Reliability and validity of the pain threshold measurement with the Dolorímetro Electrónico Portátil® (Portable Electronic Dolorimeter) in healthy individuals and patients with musculoskeletal pain

摘要

Aims: The objective of this study was to establish the reliability and validity of the measurement of the pressure pain threshold using the Dolorímetro Electrónico Portátil (Portable Electronic Dolorimeter) (DEP®) in persons without pain (12 men and 18 women) and in patients with chronic pain (16 women with systemic lupus erythematosus, 16 women with fibromyalgia and 15 women with rheumatoid arthritis).Methods: The assessment of the pressure pain threshold using the DEP® was done over three sessions with a 15 minute interval between the first and second session, and a 7 day interval between the second and third session. Each session comprised two trials in which 24 pressure points were evaluated.Results: Regarding reliability, high correlation coefficients were obtained in the three temporal conditions (within sessions without interval: ρ = 0.922, p < 0.001; inmediate, or brief interval between sessions (15 min): ρ = 0.932, p < 0.001; demorated, or long interval between sessions (7 days): ρ = 0.896, p < 0.001), indicating excellent reliability for the measurement with the DEP®, and also when discriminating between the groups with and without pain.
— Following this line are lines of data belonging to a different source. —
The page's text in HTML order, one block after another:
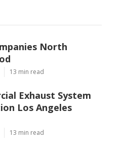
North
13 min read
Exhaust System
Los Angeles
13 min read
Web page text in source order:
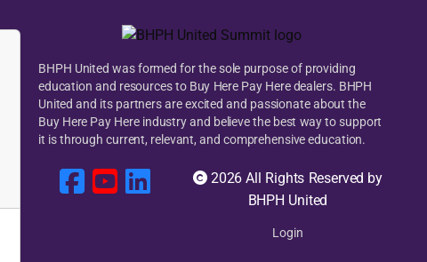
BHPH United was formed for the sole purpose of providing
education and resources to Buy Here Pay Here dealers. BHPH
United and its partners are excited and passionate about the
Buy Here Pay Here industry and believe the best way to support
it is through current, relevant, and comprehensive education.
2026 All Rights Reserved by
BHPH United
Login
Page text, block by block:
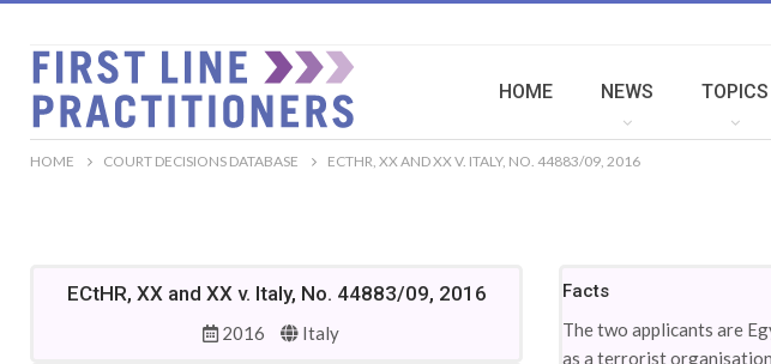
HOME NEWS TOPICS
HOME COURT DECISIONS DATABASE ECTHR, XX AND XX V. ITALY, NO. 44883/09, 2016
ECtHR, XX and XX v. Italy, No. 44883/09, 2016
2016 Italy
Facts
The two applicants are
as a terrorist
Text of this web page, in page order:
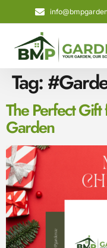
Tag:
The Perfect
Garden
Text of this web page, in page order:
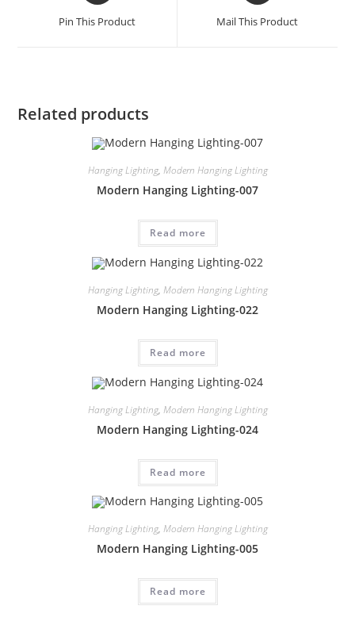
Pin This Product Mail This Product
Related products
Hanging Lighting, Modern Hanging Lighting
Modern Hanging Lighting-007
Read more
Hanging Lighting, Modern Hanging Lighting
Modern Hanging Lighting-022
Read more
Hanging Lighting, Modern Hanging Lighting
Modern Hanging Lighting-024
Read more
Hanging Lighting, Modern Hanging Lighting
Modern Hanging Lighting-005
Read more
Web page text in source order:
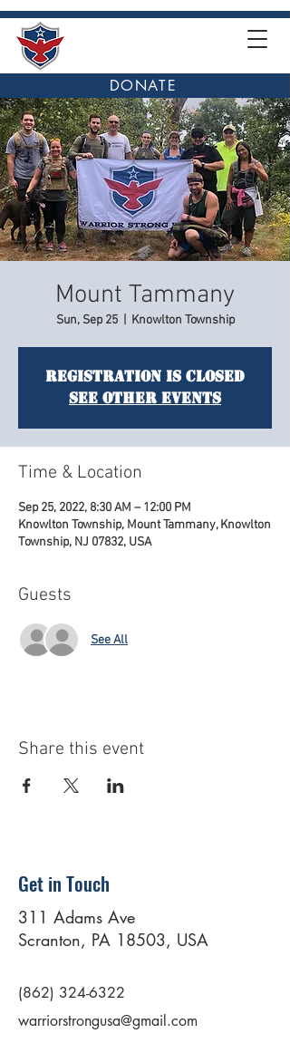
DONATE
Mount Tammany
Sun, Sep 25
  |
Knowlton Township
Registration is closed
See other events
Time & Location
Sep 25, 2022, 8:30 AM – 12:00 PM
Knowlton Township, Mount Tammany, Knowlton
Township, NJ 07832, USA
Guests
See All
Share this event
Get in Touch
311 Adams Ave
Scranton, PA 18503, USA
(862) 324-6322
warriorstrongusa@gmail.com
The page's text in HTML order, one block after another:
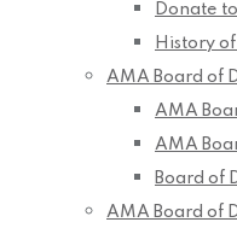
Donate
History
AMA Board of
AMA
AMA
Board of
AMA Board of
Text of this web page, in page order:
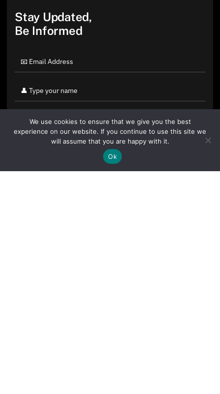
Stay Updated,
Be Informed
By clicking "Sign Up Today" you accept CoinGeek's
We use cookies to ensure that we give you the best
experience on our website. If you continue to use this site we
will assume that you are happy with it.
Ok
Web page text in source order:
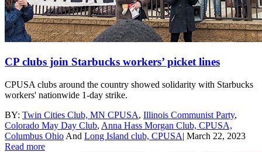
CP clubs join Starbucks workers’ picket lines
CPUSA clubs around the country showed solidarity with Starbucks
workers' nationwide 1-day strike.
BY: Twin Cities Club, MN CPUSA, Illinois Communist Party,
Colorado May Day Club, Anna Hass Morgan Club, CPUSA,
Columbus Ohio And Long Island club, CPUSA| March 22, 2023
Read more

To test validity, criterion instruments such as a pain sensitivity selfreport administered before and after assessment with the DEP® (Pre and Post conditions, respectively) and a medical report about the sensitivity of the patients were used. Healthy persons showed higher correlation coefficients between the Post condition self-report and assessment with the DEP®. Participants with pain showed significant correlations between the Pre condition self-report and the medical report.Conclusions: The study results show as a whole the appropiate psychometric properties of the DEP®.